What you will do
Every line below that mentions the word "Украины" should be copied out.

Collected data entries:
++++++

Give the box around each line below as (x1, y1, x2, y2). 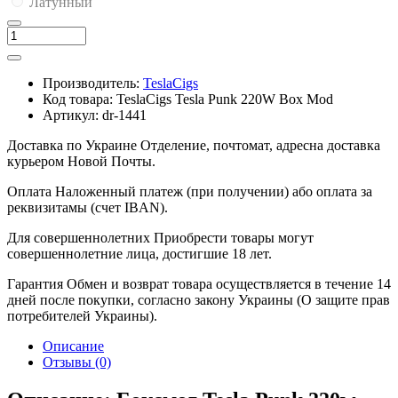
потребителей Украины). (7, 308, 157, 324)
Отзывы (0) (43, 354, 111, 370)
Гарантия (7, 276, 63, 292)
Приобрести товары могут (154, 230, 314, 246)
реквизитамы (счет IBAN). (7, 200, 168, 216)
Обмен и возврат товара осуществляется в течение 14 (67, 276, 391, 292)
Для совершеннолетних (7, 230, 150, 246)
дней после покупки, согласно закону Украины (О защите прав (7, 292, 390, 308)
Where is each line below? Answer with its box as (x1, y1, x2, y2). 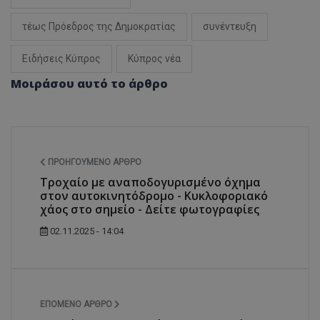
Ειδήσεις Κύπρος (22, 52, 101, 64)
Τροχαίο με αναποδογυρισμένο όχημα (40, 174, 261, 190)
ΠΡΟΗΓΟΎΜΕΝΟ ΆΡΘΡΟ (46, 156, 141, 167)
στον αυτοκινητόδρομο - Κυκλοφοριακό (40, 187, 268, 204)
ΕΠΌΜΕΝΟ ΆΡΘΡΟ (40, 299, 114, 309)
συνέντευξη (203, 20, 256, 32)
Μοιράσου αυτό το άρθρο (11, 75, 168, 91)
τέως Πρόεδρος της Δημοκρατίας (22, 20, 176, 32)
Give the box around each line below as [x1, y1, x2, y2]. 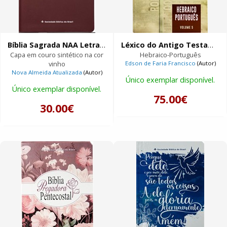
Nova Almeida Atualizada [11, 68, 82, 77]
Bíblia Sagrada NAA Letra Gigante [100, 40, 106, 50]
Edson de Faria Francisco [125, 59, 196, 67]
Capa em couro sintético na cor [10, 50, 103, 60]
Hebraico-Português [139, 50, 201, 60]
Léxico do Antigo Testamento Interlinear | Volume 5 [208, 40, 214, 50]

++++++

Answer space
потребителей Украины). (7, 308, 157, 324)
дней после покупки, согласно закону Украины (О защите прав (7, 292, 390, 308)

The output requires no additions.